• **PROBLEM TO SOLVE**
Each of the entries below is to be written out exactly, and the images skipped.

• **SOURCE RECORDS**
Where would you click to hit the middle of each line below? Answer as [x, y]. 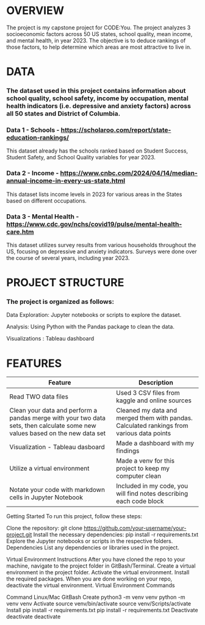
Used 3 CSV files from [148, 393]
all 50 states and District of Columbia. [63, 114]
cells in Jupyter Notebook [46, 497]
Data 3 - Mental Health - [43, 216]
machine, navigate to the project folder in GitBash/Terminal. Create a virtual [101, 566]
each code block [140, 501]
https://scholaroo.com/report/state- [116, 130]
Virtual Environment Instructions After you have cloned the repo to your [96, 560]
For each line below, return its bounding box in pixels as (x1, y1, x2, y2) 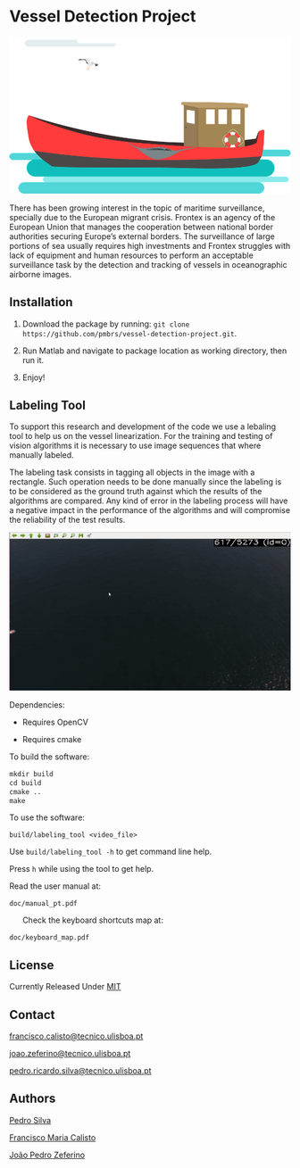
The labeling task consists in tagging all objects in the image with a (9, 467, 255, 478)
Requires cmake (21, 734, 82, 745)
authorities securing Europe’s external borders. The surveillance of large (9, 230, 275, 242)
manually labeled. (9, 450, 74, 460)
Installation (9, 294, 73, 310)
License (9, 957, 54, 973)
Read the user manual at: (9, 881, 101, 891)
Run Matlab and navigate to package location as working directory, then (21, 345, 287, 356)
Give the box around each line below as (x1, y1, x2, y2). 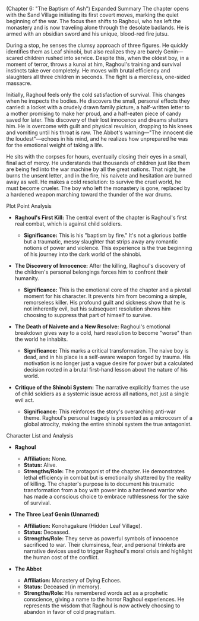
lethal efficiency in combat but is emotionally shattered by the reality (23, 474, 191, 481)
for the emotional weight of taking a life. (6, 142, 104, 148)
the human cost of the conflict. (23, 554, 99, 560)
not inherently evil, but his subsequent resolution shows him (23, 305, 171, 312)
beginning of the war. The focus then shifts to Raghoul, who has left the (6, 18, 181, 24)
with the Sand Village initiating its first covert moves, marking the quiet (6, 11, 179, 18)
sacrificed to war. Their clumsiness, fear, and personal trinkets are (23, 541, 186, 548)
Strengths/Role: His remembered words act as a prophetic (23, 590, 168, 596)
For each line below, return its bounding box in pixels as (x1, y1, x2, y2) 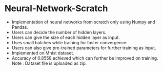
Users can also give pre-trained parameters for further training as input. (11, 45, 157, 51)
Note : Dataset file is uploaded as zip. (11, 60, 87, 66)
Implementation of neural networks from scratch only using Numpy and (11, 19, 156, 25)
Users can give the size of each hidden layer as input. (11, 35, 120, 40)
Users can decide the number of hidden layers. (11, 29, 107, 35)
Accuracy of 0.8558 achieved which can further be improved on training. (11, 55, 158, 61)
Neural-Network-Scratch (4, 3, 108, 14)
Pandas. (11, 24, 28, 30)
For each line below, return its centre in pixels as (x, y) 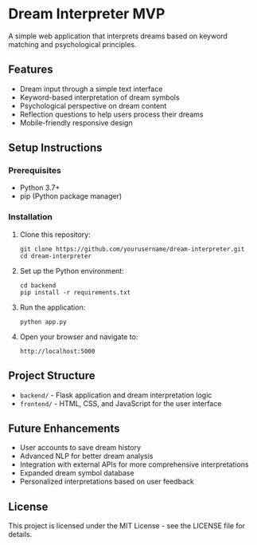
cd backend (38, 285)
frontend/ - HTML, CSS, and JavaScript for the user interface (121, 403)
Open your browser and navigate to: (79, 337)
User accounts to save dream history (80, 448)
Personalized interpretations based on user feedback (107, 482)
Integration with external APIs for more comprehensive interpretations (134, 464)
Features (31, 70)
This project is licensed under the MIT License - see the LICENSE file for (127, 526)
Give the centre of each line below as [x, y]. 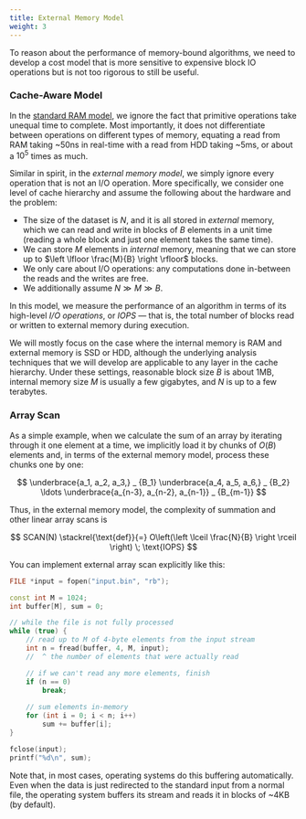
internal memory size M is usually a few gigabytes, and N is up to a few [143, 382]
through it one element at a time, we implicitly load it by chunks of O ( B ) [143, 445]
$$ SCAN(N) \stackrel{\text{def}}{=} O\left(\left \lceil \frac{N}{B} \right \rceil [153, 537]
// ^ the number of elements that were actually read [132, 656]
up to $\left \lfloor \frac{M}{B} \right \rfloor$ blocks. [120, 259]
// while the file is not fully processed [91, 622]
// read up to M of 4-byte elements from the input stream [141, 640]
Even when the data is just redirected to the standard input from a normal [147, 785]
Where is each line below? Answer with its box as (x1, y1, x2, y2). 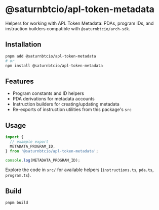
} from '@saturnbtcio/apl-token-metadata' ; (5, 148, 99, 153)
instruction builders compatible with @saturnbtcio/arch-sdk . (5, 25, 131, 31)
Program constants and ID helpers (12, 90, 85, 96)
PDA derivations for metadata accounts (12, 96, 95, 102)
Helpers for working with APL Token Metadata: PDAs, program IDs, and (5, 20, 154, 26)
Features (5, 77, 34, 85)
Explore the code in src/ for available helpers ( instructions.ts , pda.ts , (5, 167, 154, 173)
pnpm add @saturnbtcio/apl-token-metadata (5, 54, 96, 59)
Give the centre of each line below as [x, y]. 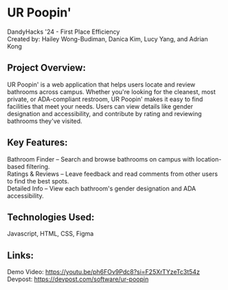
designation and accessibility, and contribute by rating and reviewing [104, 113]
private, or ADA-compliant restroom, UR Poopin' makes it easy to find [105, 99]
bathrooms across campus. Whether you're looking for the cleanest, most [112, 91]
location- [208, 159]
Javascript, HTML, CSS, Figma [50, 234]
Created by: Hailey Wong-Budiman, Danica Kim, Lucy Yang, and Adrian [107, 38]
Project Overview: [46, 68]
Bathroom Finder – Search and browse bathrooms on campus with [101, 159]
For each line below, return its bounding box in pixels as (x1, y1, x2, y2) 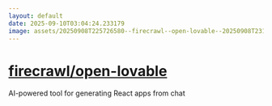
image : (8, 27, 31, 35)
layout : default (8, 11, 63, 20)
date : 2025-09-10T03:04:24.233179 (8, 19, 125, 28)
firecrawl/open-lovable (8, 61, 168, 80)
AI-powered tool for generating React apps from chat (8, 88, 186, 98)
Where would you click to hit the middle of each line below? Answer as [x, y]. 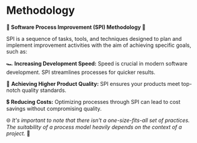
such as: [17, 51]
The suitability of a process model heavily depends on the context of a [94, 127]
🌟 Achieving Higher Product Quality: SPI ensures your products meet [93, 84]
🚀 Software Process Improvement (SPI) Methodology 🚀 [76, 27]
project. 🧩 [18, 133]
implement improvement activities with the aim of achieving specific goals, [99, 45]
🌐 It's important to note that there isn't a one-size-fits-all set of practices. [98, 120]
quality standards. [44, 90]
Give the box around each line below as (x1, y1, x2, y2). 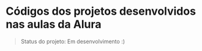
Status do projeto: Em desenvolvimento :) (20, 37, 125, 45)
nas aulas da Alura (6, 17, 102, 31)
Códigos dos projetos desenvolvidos (6, 4, 196, 18)
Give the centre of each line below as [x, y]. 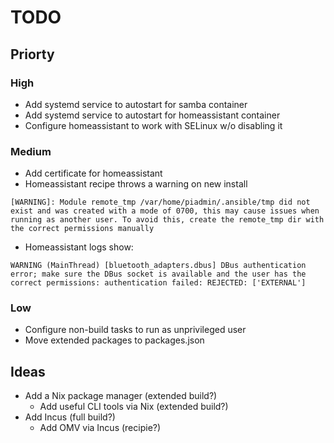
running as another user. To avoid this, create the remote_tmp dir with [167, 220]
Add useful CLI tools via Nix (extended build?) [134, 407]
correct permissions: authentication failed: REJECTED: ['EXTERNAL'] [158, 283]
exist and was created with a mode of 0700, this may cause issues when [165, 211]
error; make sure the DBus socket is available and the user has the [158, 274]
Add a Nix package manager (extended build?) [121, 396]
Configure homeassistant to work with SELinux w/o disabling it [153, 125]
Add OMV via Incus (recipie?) [100, 428]
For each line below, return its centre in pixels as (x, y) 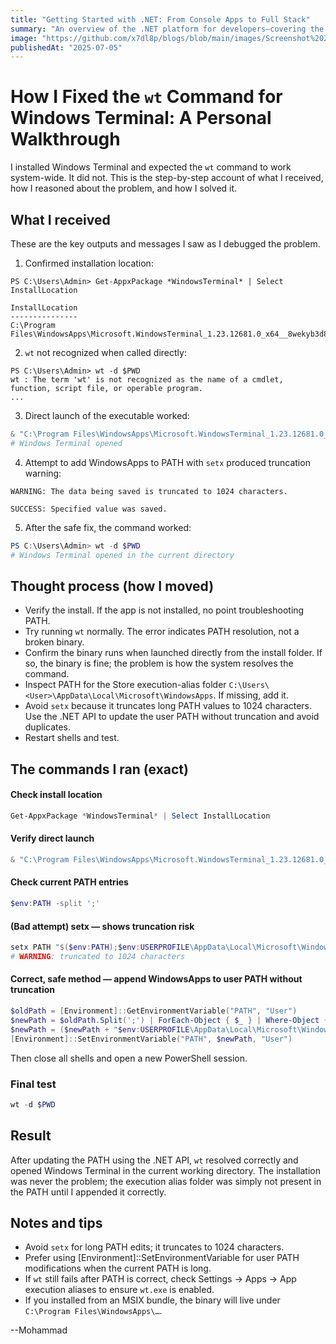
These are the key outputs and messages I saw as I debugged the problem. (165, 244)
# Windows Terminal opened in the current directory (122, 555)
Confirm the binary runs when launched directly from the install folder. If (173, 653)
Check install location (56, 795)
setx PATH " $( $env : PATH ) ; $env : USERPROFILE (100, 947)
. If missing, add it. (251, 695)
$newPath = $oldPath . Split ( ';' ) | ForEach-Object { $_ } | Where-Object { (169, 1020)
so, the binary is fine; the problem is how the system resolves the (159, 663)
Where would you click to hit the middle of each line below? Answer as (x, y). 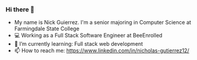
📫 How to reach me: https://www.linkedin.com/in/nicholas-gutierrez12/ (102, 50)
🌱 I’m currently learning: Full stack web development (79, 44)
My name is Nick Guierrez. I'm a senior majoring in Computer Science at (103, 23)
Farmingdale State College (47, 29)
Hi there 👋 (20, 10)
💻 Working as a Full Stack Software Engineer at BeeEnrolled (88, 36)
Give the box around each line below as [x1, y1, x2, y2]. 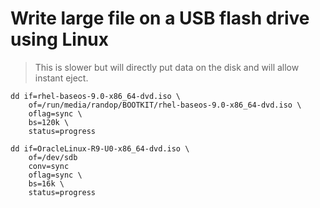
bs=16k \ [28, 178, 65, 189]
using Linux [10, 28, 109, 51]
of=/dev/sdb [28, 152, 78, 162]
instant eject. [34, 72, 89, 84]
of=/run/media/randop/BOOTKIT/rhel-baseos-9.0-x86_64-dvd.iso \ [28, 100, 302, 110]
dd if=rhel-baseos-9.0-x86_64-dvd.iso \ [10, 91, 182, 101]
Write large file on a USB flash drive [10, 7, 310, 30]
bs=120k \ [28, 117, 70, 127]

• **FINISHED EXERCISE**
Where would you click to hit the middle of each line below? Answer as [x, y]. 
Used 3 CSV files from [148, 393]
all 50 states and District of Columbia. [63, 114]
cells in Jupyter Notebook [46, 497]
Data 3 - Mental Health - [43, 216]
machine, navigate to the project folder in GitBash/Terminal. Create a virtual [101, 566]
each code block [140, 501]
https://scholaroo.com/report/state- [116, 130]
Virtual Environment Instructions After you have cloned the repo to your [96, 560]
For each line below, return its bounding box in pixels as (x1, y1, x2, y2) 
The labeling task consists in tagging all objects in the image with a (9, 467, 255, 478)
Requires cmake (21, 734, 82, 745)
authorities securing Europe’s external borders. The surveillance of large (9, 230, 275, 242)
manually labeled. (9, 450, 74, 460)
Installation (9, 294, 73, 310)
License (9, 957, 54, 973)
Read the user manual at: (9, 881, 101, 891)
Run Matlab and navigate to package location as working directory, then (21, 345, 287, 356)
Give the box around each line below as (x1, y1, x2, y2). 
lethal efficiency in combat but is emotionally shattered by the reality (23, 474, 191, 481)
for the emotional weight of taking a life. (6, 142, 104, 148)
the human cost of the conflict. (23, 554, 99, 560)
not inherently evil, but his subsequent resolution shows him (23, 305, 171, 312)
beginning of the war. The focus then shifts to Raghoul, who has left the (6, 18, 181, 24)
with the Sand Village initiating its first covert moves, marking the quiet (6, 11, 179, 18)
sacrificed to war. Their clumsiness, fear, and personal trinkets are (23, 541, 186, 548)
Strengths/Role: His remembered words act as a prophetic (23, 590, 168, 596)
For each line below, return its bounding box in pixels as (x1, y1, x2, y2) 
Users can also give pre-trained parameters for further training as input. (11, 45, 157, 51)
Note : Dataset file is uploaded as zip. (11, 60, 87, 66)
Implementation of neural networks from scratch only using Numpy and (11, 19, 156, 25)
Users can give the size of each hidden layer as input. (11, 35, 120, 40)
Users can decide the number of hidden layers. (11, 29, 107, 35)
Accuracy of 0.8558 achieved which can further be improved on training. (11, 55, 158, 61)
Neural-Network-Scratch (4, 3, 108, 14)
Pandas. (11, 24, 28, 30)
For each line below, return its centre in pixels as (x, y) 
cd backend (38, 285)
frontend/ - HTML, CSS, and JavaScript for the user interface (121, 403)
Open your browser and navigate to: (79, 337)
User accounts to save dream history (80, 448)
Personalized interpretations based on user feedback (107, 482)
Integration with external APIs for more comprehensive interpretations (134, 464)
Features (31, 70)
This project is licensed under the MIT License - see the LICENSE file for (127, 526)
Give the centre of each line below as [x, y]. 
internal memory size M is usually a few gigabytes, and N is up to a few [143, 382]
through it one element at a time, we implicitly load it by chunks of O ( B ) [143, 445]
$$ SCAN(N) \stackrel{\text{def}}{=} O\left(\left \lceil \frac{N}{B} \right \rceil [153, 537]
// ^ the number of elements that were actually read [132, 656]
up to $\left \lfloor \frac{M}{B} \right \rfloor$ blocks. [120, 259]
// while the file is not fully processed [91, 622]
// read up to M of 4-byte elements from the input stream [141, 640]
Even when the data is just redirected to the standard input from a normal [147, 785]
Where is each line below? Answer with its box as (x1, y1, x2, y2). 
} from '@saturnbtcio/apl-token-metadata' ; (5, 148, 99, 153)
instruction builders compatible with @saturnbtcio/arch-sdk . (5, 25, 131, 31)
Program constants and ID helpers (12, 90, 85, 96)
PDA derivations for metadata accounts (12, 96, 95, 102)
Helpers for working with APL Token Metadata: PDAs, program IDs, and (5, 20, 154, 26)
Features (5, 77, 34, 85)
Explore the code in src/ for available helpers ( instructions.ts , pda.ts , (5, 167, 154, 173)
pnpm add @saturnbtcio/apl-token-metadata (5, 54, 96, 59)
Give the centre of each line below as [x, y]. 
designation and accessibility, and contribute by rating and reviewing [104, 113]
private, or ADA-compliant restroom, UR Poopin' makes it easy to find [105, 99]
bathrooms across campus. Whether you're looking for the cleanest, most [112, 91]
location- [208, 159]
Javascript, HTML, CSS, Figma [50, 234]
Created by: Hailey Wong-Budiman, Danica Kim, Lucy Yang, and Adrian [107, 38]
Project Overview: [46, 68]
Bathroom Finder – Search and browse bathrooms on campus with [101, 159]
For each line below, return its bounding box in pixels as (x1, y1, x2, y2) 
image : (8, 27, 31, 35)
layout : default (8, 11, 63, 20)
date : 2025-09-10T03:04:24.233179 (8, 19, 125, 28)
firecrawl/open-lovable (8, 61, 168, 80)
AI-powered tool for generating React apps from chat (8, 88, 186, 98)
Where would you click to hit the middle of each line below? Answer as [x, y]. 
such as: [17, 51]
The suitability of a process model heavily depends on the context of a [94, 127]
🌟 Achieving Higher Product Quality: SPI ensures your products meet [93, 84]
🚀 Software Process Improvement (SPI) Methodology 🚀 [76, 27]
project. 🧩 [18, 133]
implement improvement activities with the aim of achieving specific goals, [99, 45]
🌐 It's important to note that there isn't a one-size-fits-all set of practices. [98, 120]
quality standards. [44, 90]
Give the box around each line below as (x1, y1, x2, y2). 
Status do projeto: Em desenvolvimento :) (20, 37, 125, 45)
nas aulas da Alura (6, 17, 102, 31)
Códigos dos projetos desenvolvidos (6, 4, 196, 18)
Give the centre of each line below as [x, y]. 
running as another user. To avoid this, create the remote_tmp dir with [167, 220]
Add useful CLI tools via Nix (extended build?) [134, 407]
correct permissions: authentication failed: REJECTED: ['EXTERNAL'] [158, 283]
exist and was created with a mode of 0700, this may cause issues when [165, 211]
error; make sure the DBus socket is available and the user has the [158, 274]
Add a Nix package manager (extended build?) [121, 396]
Configure homeassistant to work with SELinux w/o disabling it [153, 125]
Add OMV via Incus (recipie?) [100, 428]
For each line below, return its centre in pixels as (x, y) 
These are the key outputs and messages I saw as I debugged the problem. (165, 244)
# Windows Terminal opened in the current directory (122, 555)
Confirm the binary runs when launched directly from the install folder. If (173, 653)
Check install location (56, 795)
setx PATH " $( $env : PATH ) ; $env : USERPROFILE (100, 947)
. If missing, add it. (251, 695)
$newPath = $oldPath . Split ( ';' ) | ForEach-Object { $_ } | Where-Object { (169, 1020)
so, the binary is fine; the problem is how the system resolves the (159, 663)
Where would you click to hit the middle of each line below? Answer as (x, y). 
📫 How to reach me: https://www.linkedin.com/in/nicholas-gutierrez12/ (102, 50)
🌱 I’m currently learning: Full stack web development (79, 44)
My name is Nick Guierrez. I'm a senior majoring in Computer Science at (103, 23)
Farmingdale State College (47, 29)
Hi there 👋 (20, 10)
💻 Working as a Full Stack Software Engineer at BeeEnrolled (88, 36)
Give the box around each line below as [x1, y1, x2, y2]. 
bs=16k \ [28, 178, 65, 189]
using Linux [10, 28, 109, 51]
of=/dev/sdb [28, 152, 78, 162]
instant eject. [34, 72, 89, 84]
of=/run/media/randop/BOOTKIT/rhel-baseos-9.0-x86_64-dvd.iso \ [28, 100, 302, 110]
dd if=rhel-baseos-9.0-x86_64-dvd.iso \ [10, 91, 182, 101]
Write large file on a USB flash drive [10, 7, 310, 30]
bs=120k \ [28, 117, 70, 127]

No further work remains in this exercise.